"""
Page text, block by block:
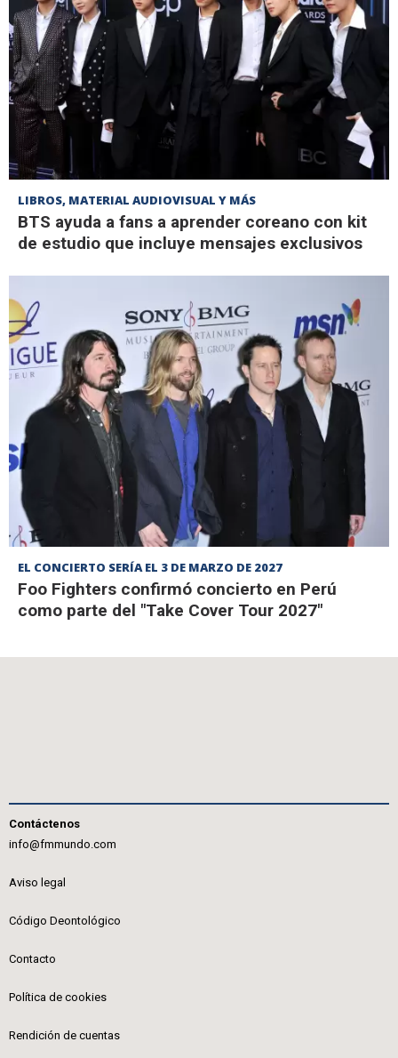
LIBROS, MATERIAL AUDIOVISUAL Y MÁS
BTS ayuda a fans a aprender coreano con kit
de estudio que incluye mensajes exclusivos
EL CONCIERTO SERÍA EL 3 DE MARZO DE 2027
Foo Fighters confirmó concierto en Perú
como parte del "Take Cover Tour 2027"
Contáctenos
info@fmmundo.com
Aviso legal
Código Deontológico
Contacto
Política de cookies
Rendición de cuentas
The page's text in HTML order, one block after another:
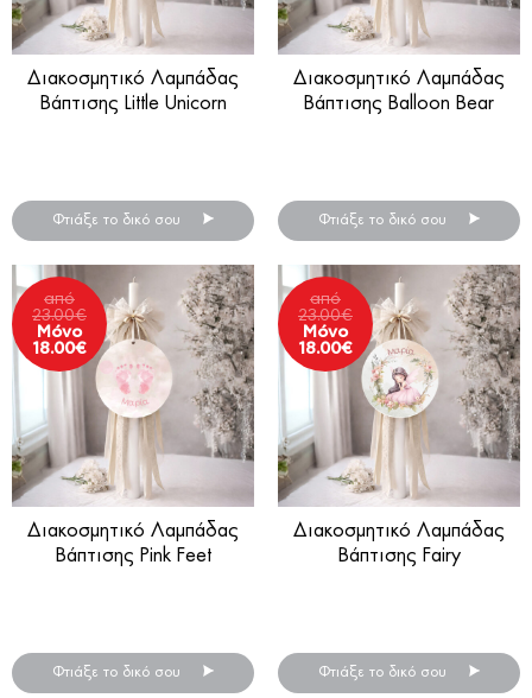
"""
What is required - Leaving every picture aside, repeat the listing exactly.

Solution to this task -
Page text, block by block:
LIBROS, MATERIAL AUDIOVISUAL Y MÁS
BTS ayuda a fans a aprender coreano con kit
de estudio que incluye mensajes exclusivos
EL CONCIERTO SERÍA EL 3 DE MARZO DE 2027
Foo Fighters confirmó concierto en Perú
como parte del "Take Cover Tour 2027"
Contáctenos
info@fmmundo.com
Aviso legal
Código Deontológico
Contacto
Política de cookies
Rendición de cuentas
The page's text in HTML order, one block after another:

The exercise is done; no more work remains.